ODC does the following:
- Locates register banks that are not clock-gated, which are the candidate registers
- Locates all downstream cone of logic
- Locates all 2-1 muxes, unencoded muxes and tri-states in the paths that connect to all downstream registers. These instances form critical steering logic that determines if the register output is observed downstream
- PowerBot then examines select lines of all steering logic to determine conditions under which register output is not observable downstream
- If such conditions exist, then that becomes a potential candidate for the enable
Power Linter PowerBots:
Memory Power Linter (MEM) PowerBot:
MEM PowerBot will monitor the data inputs of all memories in the design to see if the data input ports were wasted because the memory was not selected for a write access. As in the figure below, power is wasted when DATA is toggled more than once but WE is disabled. This behavior could be desirable or undesirable and there are several different ways to implement a more efficient circuit. The PowerBot is essentially an analysis tool that points out the areas of concern. The analysis is very much design and simulation dependent.

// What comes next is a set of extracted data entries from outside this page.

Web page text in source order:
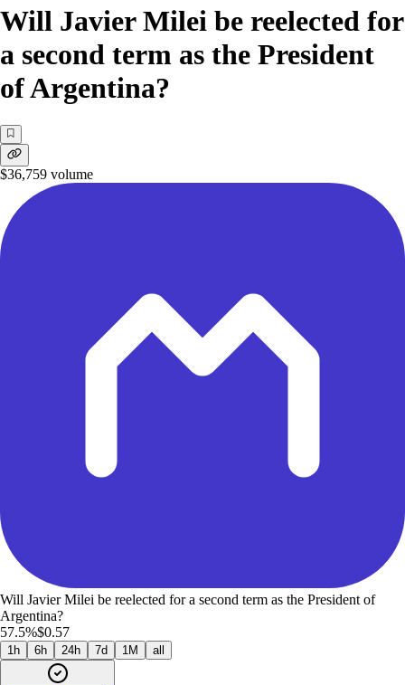
Will Javier Milei be reelected for
a second term as the President
of Argentina?
$36,759 volume
Will Javier Milei be reelected for a second term as the President of
Argentina?
57.5%$0.57
1h 6h 24h 7d 1M all
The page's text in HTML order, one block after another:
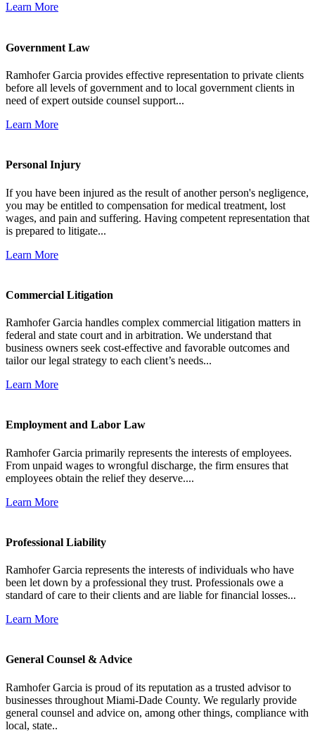
Learn More
Government Law
Ramhofer Garcia provides effective representation to private clients
before all levels of government and to local government clients in
need of expert outside counsel support...
Learn More
Personal Injury
If you have been injured as the result of another person's negligence,
you may be entitled to compensation for medical treatment, lost
wages, and pain and suffering. Having competent representation that
is prepared to litigate...
Learn More
Commercial Litigation
Ramhofer Garcia handles complex commercial litigation matters in
federal and state court and in arbitration. We understand that
business owners seek cost-effective and favorable outcomes and
tailor our legal strategy to each client’s needs...
Learn More
Employment and Labor Law
Ramhofer Garcia primarily represents the interests of employees.
From unpaid wages to wrongful discharge, the firm ensures that
employees obtain the relief they deserve....
Learn More
Professional Liability
Ramhofer Garcia represents the interests of individuals who have
been let down by a professional they trust. Professionals owe a
standard of care to their clients and are liable for financial losses...
Learn More
General Counsel & Advice
Ramhofer Garcia is proud of its reputation as a trusted advisor to
businesses throughout Miami-Dade County. We regularly provide
general counsel and advice on, among other things, compliance with
local, state..
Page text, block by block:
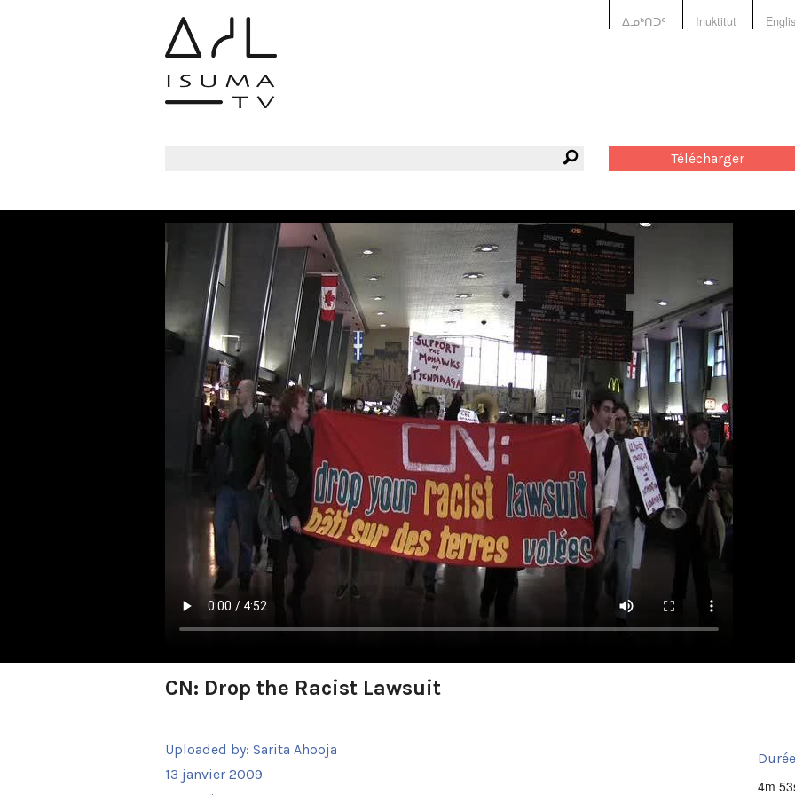
ᐃᓄᒃᑎᑐᑦ Inuktitut
Télécharger
CN: Drop the Racist Lawsuit
Uploaded by: Sarita Ahooja
13 janvier 2009
4m
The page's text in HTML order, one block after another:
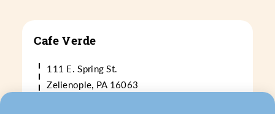
Cafe Verde
111 E. Spring St.
Zelienople, PA 16063
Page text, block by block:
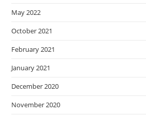
May 2022
October 2021
February 2021
January 2021
December 2020
November 2020
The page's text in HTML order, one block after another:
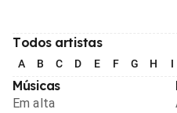
Todos artistas
A B C D E F G H I
Músicas
Em alta
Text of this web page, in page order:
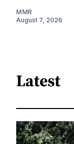
MMR
August 7, 2026
Latest
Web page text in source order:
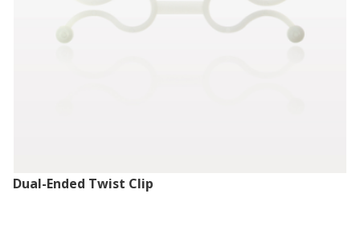
Dual-Ended Twist Clip
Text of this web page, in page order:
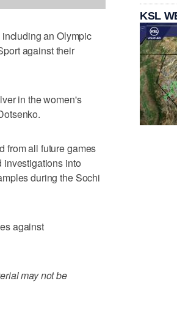
an Olympic
against their
in the women's
from all future games
investigations into
during the Sochi
against
may not be
KSL
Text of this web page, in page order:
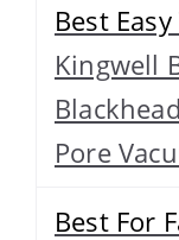
Best
Kingwell
Pore
Best For
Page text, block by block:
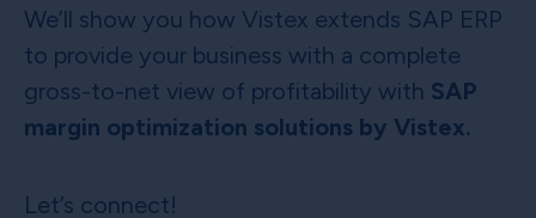
We’ll show you how Vistex extends SAP ERP
to provide your business with a complete
gross-to-net view of profitability with SAP
margin optimization solutions by Vistex.
Let’s connect!
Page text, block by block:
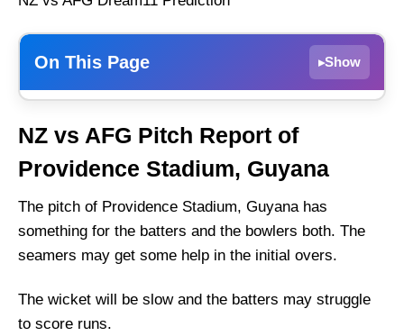
On This Page ▸Show
New Zealand vs Afghanistan Recent Form
New Zealand Injury News
Afghanistan Injury News
New Zealand Playing 11 List With Stats
New Zealand Squad
Afghanistan Playing 11 List With Stats
Afghanistan Squad
NZ vs AFG Pitch Report of
Providence Stadium, Guyana
The pitch of Providence Stadium, Guyana has
something for the batters and the bowlers both. The
seamers may get some help in the initial overs.
The wicket will be slow and the batters may struggle
to score runs.
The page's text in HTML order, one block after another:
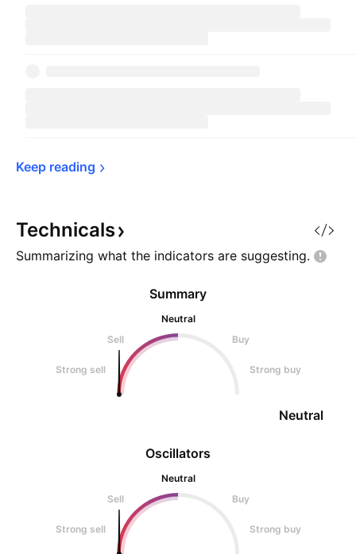
Keep reading
Technicals
Summarizing what the indicators are suggesting.
Oscillators
Neutral
Sell
Buy
Strong sell Strong buy
Summary
Neutral
Sell
Buy
Strong sell Strong buy
Neutral
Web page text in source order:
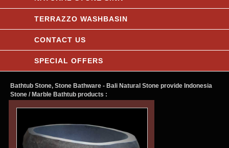
TERRAZZO WASHBASIN
CONTACT US
SPECIAL OFFERS
Bathtub Stone, Stone Bathware - Bali Natural Stone provide Indonesia
Stone / Marble Bathtub products :
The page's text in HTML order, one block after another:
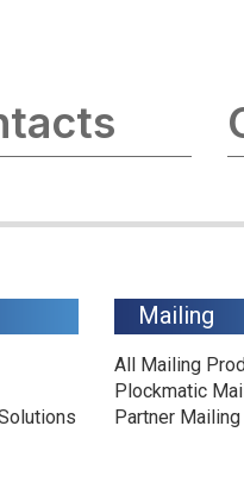
Mailing
All Mailing
Plockmatic
Partner
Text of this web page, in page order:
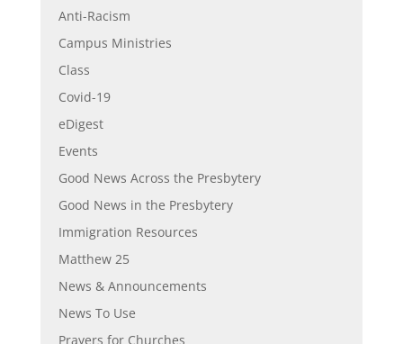
Anti-Racism
Campus Ministries
Class
Covid-19
eDigest
Events
Good News Across the Presbytery
Good News in the Presbytery
Immigration Resources
Matthew 25
News & Announcements
News To Use
Prayers for Churches
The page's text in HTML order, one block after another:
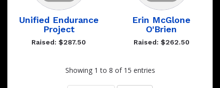
Unified Endurance
Project
Raised: $287.50
Erin McGlone
O'Brien
Raised: $262.50
Showing 1 to 8 of 15 entries
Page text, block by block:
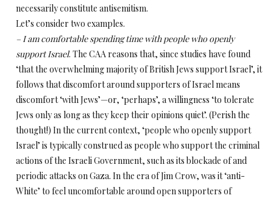
necessarily constitute antisemitism.
Let’s consider two examples.
– I am comfortable spending time with people who openly
support Israel. The CAA reasons that, since studies have found
‘that the overwhelming majority of British Jews support Israel’, it
follows that discomfort around supporters of Israel means
discomfort ‘with Jews’—or, ‘perhaps’, a willingness ‘to tolerate
Jews only as long as they keep their opinions quiet’. (Perish the
thought!) In the current context, ‘people who openly support
Israel’ is typically construed as people who support the criminal
actions of the Israeli Government, such as its blockade of and
periodic attacks on Gaza. In the era of Jim Crow, was it ‘anti-
White’ to feel uncomfortable around open supporters of
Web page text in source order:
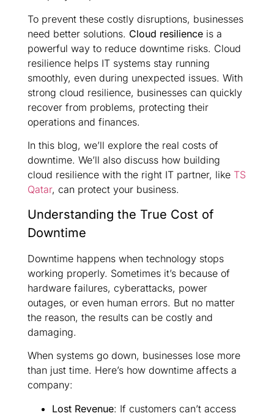
To prevent these costly disruptions, businesses
need better solutions. Cloud resilience is a
powerful way to reduce downtime risks. Cloud
resilience helps IT systems stay running
smoothly, even during unexpected issues. With
strong cloud resilience, businesses can quickly
recover from problems, protecting their
operations and finances.
In this blog, we’ll explore the real costs of
downtime. We’ll also discuss how building
cloud resilience with the right IT partner, like TS
Qatar, can protect your business.
Understanding the True Cost of
Downtime
Downtime happens when technology stops
working properly. Sometimes it’s because of
hardware failures, cyberattacks, power
outages, or even human errors. But no matter
the reason, the results can be costly and
damaging.
When systems go down, businesses lose more
than just time. Here’s how downtime affects a
company:
Lost Revenue: If customers can’t access
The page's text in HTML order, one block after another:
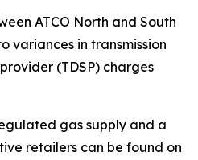
ATCO North and South
variances in transmission
(TDSP) charges
gas supply and a
retailers can be found on
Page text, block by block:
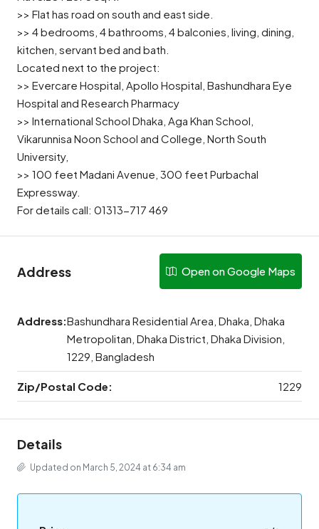
>> Flat has road on south and east side.
>> 4 bedrooms, 4 bathrooms, 4 balconies, living, dining,
kitchen, servant bed and bath.
Located next to the project:
>> Evercare Hospital, Apollo Hospital, Bashundhara Eye
Hospital and Research Pharmacy
>> International School Dhaka, Aga Khan School,
Vikarunnisa Noon School and College, North South
University,
>> 100 feet Madani Avenue, 300 feet Purbachal
Expressway.
For details call: 01313-717 469
Address Open on Google Maps
Address:Bashundhara Residential Area, Dhaka, Dhaka
Metropolitan, Dhaka District, Dhaka Division,
1229, Bangladesh
Zip/Postal Code: 1229
Details
Updated on March 5, 2024 at 6:34 am
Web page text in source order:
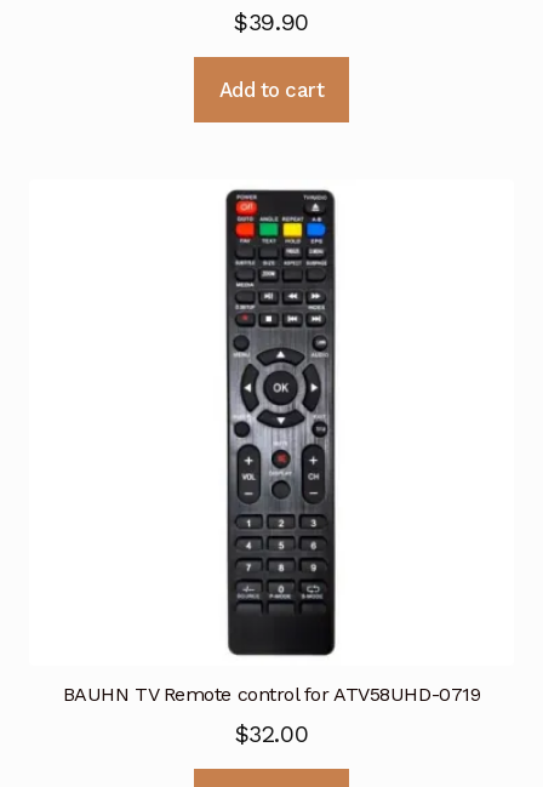
$39.90
Add to cart
BAUHN TV Remote control for ATV58UHD-0719
$32.00
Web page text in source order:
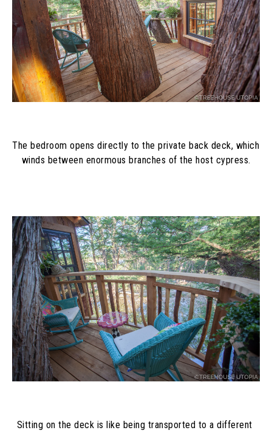
The bedroom opens directly to the private back deck, which
winds between enormous branches of the host cypress.
Sitting on the deck is like being transported to a different
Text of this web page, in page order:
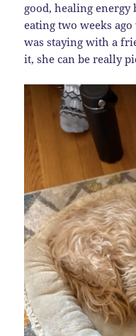
good, healing energy
eating two weeks
was staying with a
it, she can be really
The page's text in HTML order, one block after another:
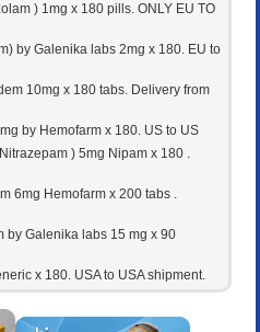
) 1mg x 180 pills. ONLY EU TO
by Galenika labs 2mg x 180. EU to
10mg x 180 tabs. Delivery from
by Hemofarm x 180. US to US
) 5mg Nipam x 180 .
6mg Hemofarm x 200 tabs .
by Galenika labs 15 mg x 90
x 180. USA to USA shipment.
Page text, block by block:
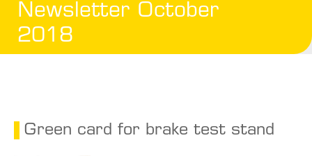
Newsletter October
2018
Green card for brake test stand
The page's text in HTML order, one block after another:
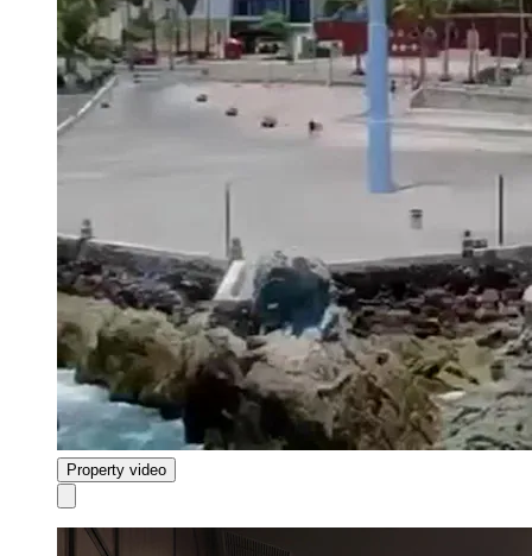
Property video

MUX Power Linter (MUX) PowerBot:
MUX PowerBot will monitor the data inputs of all multiplexers in the design to see if the data input ports were wasted because the data input was not selected. As in the figure below, power is wasted when DATA ‘A’ is toggled more than once while SEL is still ‘0’. This behavior could be desirable or undesirable and there are several different ways to implement a more efficient circuit. The PowerBot is essentially an analysis tool that points out the areas of concern. The analysis is very much design and simulation dependent.
Register Power Linter (REG) PowerBot:
REG PowerBot will monitor the data inputs of all registers in the design to see if the data input ports were toggled more than once before the clock of the register completes one cycle. As in the figure below power is wasted when DATA ‘D’ is toggled more than once before CLK completes one cycle. This behavior could be desirable or undesirable and there are several different ways to implement a more efficient circuit. The PowerBot is essentially an analysis tool that points out the areas of concern. The analysis is very much design and simulation dependent.
Clock Enable Condition Linter (CEC) PowerBot:
CEC PowerBot will monitor clock gating situations where the data input to the register is driven by a feedback mux. The goal is to determine situations where the mux select line, which acts as the clock gate enable signal, is not optimally designed. As in the figure below, power is wasted when ‘ENABLE’ is high but data ‘D’ doesn’t toggle for some time. This behavior could be desirable or undesirable and there are several different ways to implement a more efficient circuit. The PowerBot is essentially an analysis tool that points out the areas of concern. The analysis is very much design and simulation dependent.
Power tools are considered as power reporting tools that are used at a later stage of the design cycle. But features such as PowerBots make it well qualified to be used for early-stage analysis like the way we use Linting and CDC tools, especially if it is a power-critical device. PowerBots can be used at different stages of the design cycle with RTL, mixed RTL, gate, etc. and can be configured as per the design requirements.